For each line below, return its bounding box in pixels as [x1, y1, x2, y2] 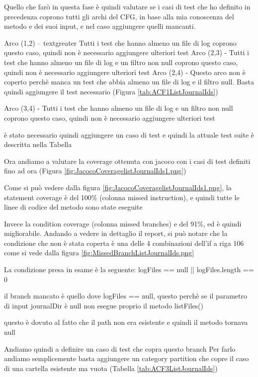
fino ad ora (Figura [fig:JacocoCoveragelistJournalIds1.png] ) [4, 165, 186, 176]
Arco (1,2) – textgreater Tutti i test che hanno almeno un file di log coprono [4, 37, 237, 48]
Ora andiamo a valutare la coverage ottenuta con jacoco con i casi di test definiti [4, 155, 251, 166]
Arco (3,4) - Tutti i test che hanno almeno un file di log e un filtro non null [4, 103, 233, 113]
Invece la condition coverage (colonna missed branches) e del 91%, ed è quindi [4, 218, 242, 228]
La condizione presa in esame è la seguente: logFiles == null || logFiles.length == [4, 264, 254, 275]
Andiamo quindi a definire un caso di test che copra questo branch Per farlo [4, 343, 236, 354]
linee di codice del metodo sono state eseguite [4, 202, 143, 212]
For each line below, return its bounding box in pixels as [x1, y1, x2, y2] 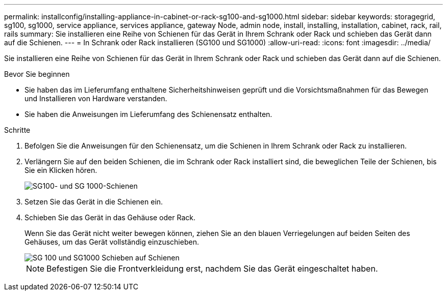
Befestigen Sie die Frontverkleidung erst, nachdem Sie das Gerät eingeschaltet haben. [46, 263, 378, 274]
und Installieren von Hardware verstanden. [24, 94, 167, 103]
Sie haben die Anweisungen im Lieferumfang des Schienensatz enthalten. [24, 110, 272, 119]
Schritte [4, 126, 31, 134]
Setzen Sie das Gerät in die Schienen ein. [24, 197, 163, 206]
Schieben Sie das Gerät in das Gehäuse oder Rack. [24, 213, 195, 222]
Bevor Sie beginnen [4, 70, 70, 78]
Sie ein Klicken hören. [24, 166, 97, 174]
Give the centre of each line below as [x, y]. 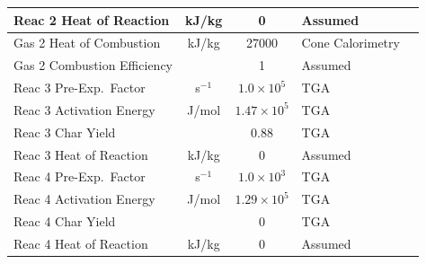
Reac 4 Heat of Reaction [81, 243]
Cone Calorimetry [351, 43]
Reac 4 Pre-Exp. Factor [80, 176]
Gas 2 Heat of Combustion [87, 43]
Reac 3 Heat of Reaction [81, 154]
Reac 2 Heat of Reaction [92, 19]
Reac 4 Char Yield [65, 221]
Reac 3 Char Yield [65, 132]
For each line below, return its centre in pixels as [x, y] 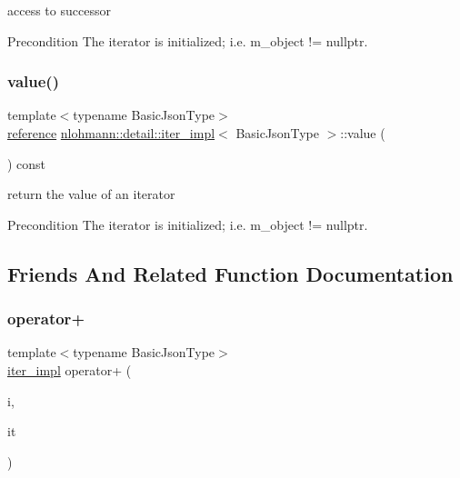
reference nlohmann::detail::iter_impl [111, 133]
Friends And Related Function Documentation [230, 273]
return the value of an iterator [91, 194]
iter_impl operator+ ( [70, 369]
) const [27, 163]
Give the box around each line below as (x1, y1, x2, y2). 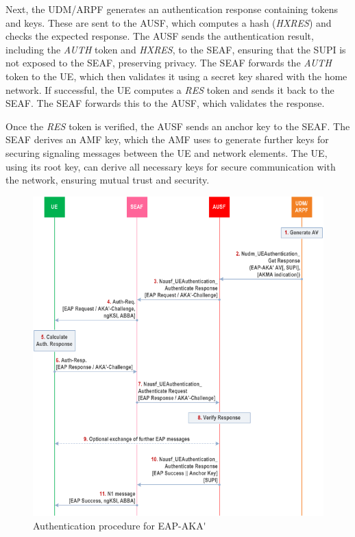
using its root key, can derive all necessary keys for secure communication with (5, 159, 336, 173)
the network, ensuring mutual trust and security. (5, 173, 210, 187)
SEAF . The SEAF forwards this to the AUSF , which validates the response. (5, 96, 325, 110)
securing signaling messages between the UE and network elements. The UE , (5, 145, 328, 160)
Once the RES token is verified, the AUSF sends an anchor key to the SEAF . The (5, 118, 350, 133)
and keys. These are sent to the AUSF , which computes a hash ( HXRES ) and (5, 15, 332, 29)
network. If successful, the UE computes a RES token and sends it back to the (5, 82, 334, 97)
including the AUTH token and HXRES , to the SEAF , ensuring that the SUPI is (5, 42, 346, 56)
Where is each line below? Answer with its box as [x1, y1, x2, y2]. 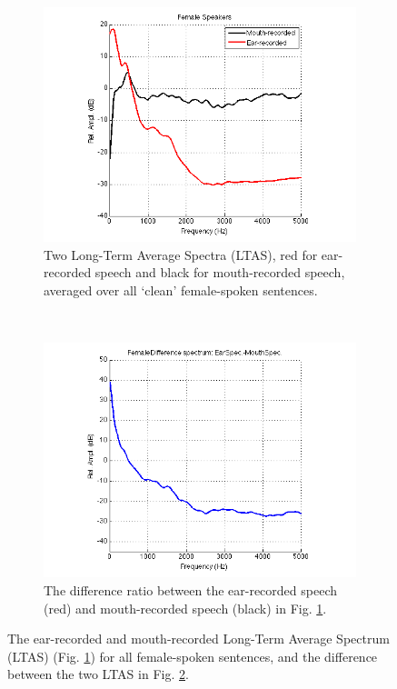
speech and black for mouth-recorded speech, [94, 263, 345, 282]
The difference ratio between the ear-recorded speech [44, 581, 337, 600]
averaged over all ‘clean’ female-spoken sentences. [44, 280, 318, 299]
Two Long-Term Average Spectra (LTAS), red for [44, 245, 318, 264]
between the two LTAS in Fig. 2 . [7, 664, 189, 684]
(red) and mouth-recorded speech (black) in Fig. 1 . [44, 598, 327, 617]
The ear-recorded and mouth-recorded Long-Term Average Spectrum [7, 629, 390, 648]
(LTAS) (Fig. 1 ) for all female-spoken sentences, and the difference [7, 646, 378, 665]
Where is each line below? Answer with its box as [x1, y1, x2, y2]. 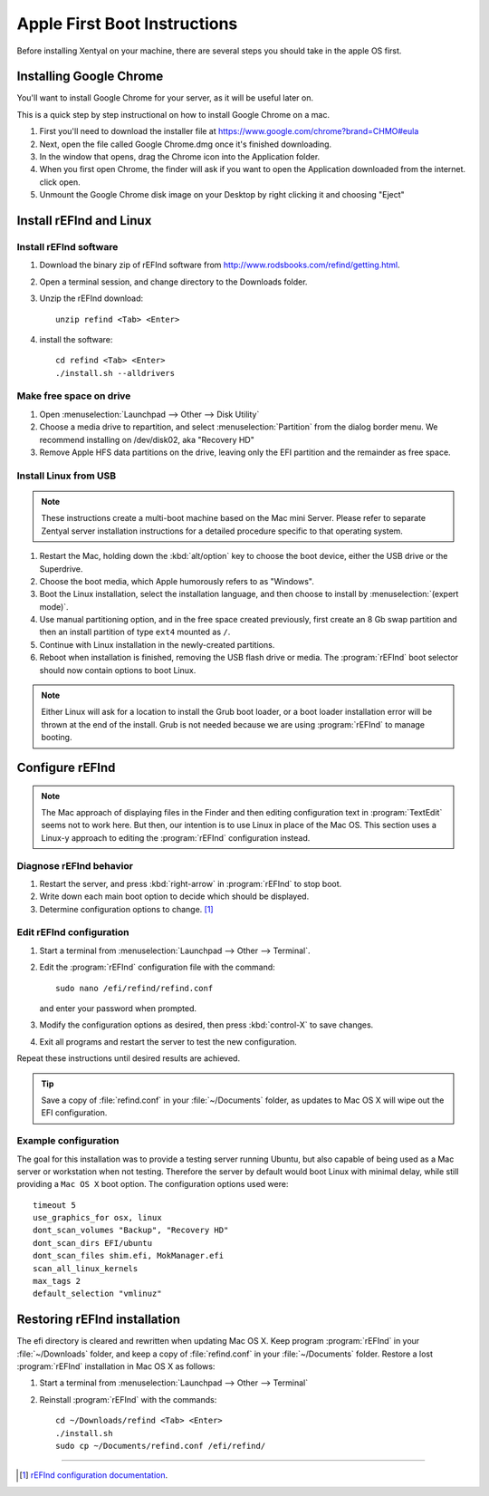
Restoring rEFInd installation [16, 1312, 181, 1327]
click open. [39, 177, 81, 188]
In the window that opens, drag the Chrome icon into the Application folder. [39, 151, 321, 162]
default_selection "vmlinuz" [33, 1288, 162, 1299]
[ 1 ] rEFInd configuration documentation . [19, 1470, 168, 1481]
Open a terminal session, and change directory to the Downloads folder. [39, 276, 308, 287]
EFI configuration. [41, 1107, 108, 1118]
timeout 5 [33, 1200, 76, 1210]
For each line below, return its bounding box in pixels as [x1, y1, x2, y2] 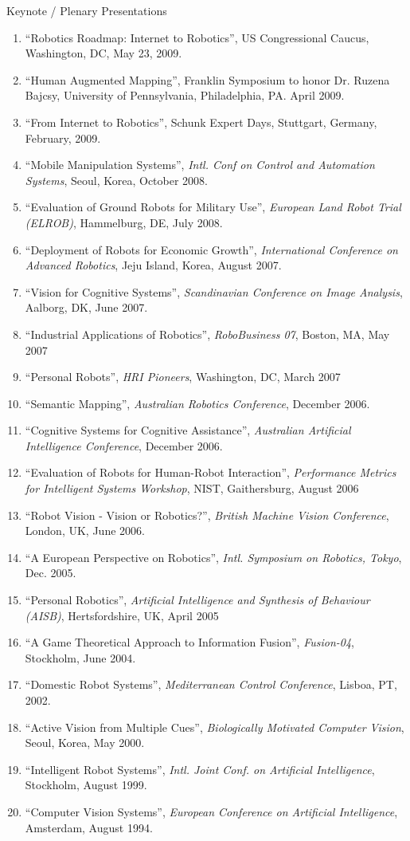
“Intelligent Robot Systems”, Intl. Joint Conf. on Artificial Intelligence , [25, 760, 375, 777]
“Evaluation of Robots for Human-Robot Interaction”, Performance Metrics [25, 464, 396, 481]
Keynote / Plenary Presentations [6, 2, 167, 18]
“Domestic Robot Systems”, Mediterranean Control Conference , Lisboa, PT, [25, 676, 397, 693]
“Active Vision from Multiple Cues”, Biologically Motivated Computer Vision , [25, 718, 404, 735]
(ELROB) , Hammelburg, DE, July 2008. [25, 214, 223, 230]
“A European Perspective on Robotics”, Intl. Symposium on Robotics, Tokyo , [25, 548, 402, 565]
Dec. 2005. [25, 564, 76, 581]
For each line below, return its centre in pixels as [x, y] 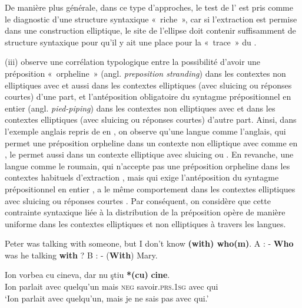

══════════

■ **What to work on**
Would you write out exactly the lines above, starting at the line containing "Once the RES" and stopping after the line containing "Two Long-Term Average"? Omit the pictures.

■ **Answer section**
Once the RES token is verified, the AUSF sends an anchor key to the SEAF . The (5, 118, 350, 133)
and keys. These are sent to the AUSF , which computes a hash ( HXRES ) and (5, 15, 332, 29)
network. If successful, the UE computes a RES token and sends it back to the (5, 82, 334, 97)
including the AUTH token and HXRES , to the SEAF , ensuring that the SUPI is (5, 42, 346, 56)
Where is each line below? Answer with its box as [x1, y1, x2, y2]. 
speech and black for mouth-recorded speech, [94, 263, 345, 282]
The difference ratio between the ear-recorded speech [44, 581, 337, 600]
averaged over all ‘clean’ female-spoken sentences. [44, 280, 318, 299]
Two Long-Term Average Spectra (LTAS), red for [44, 245, 318, 264]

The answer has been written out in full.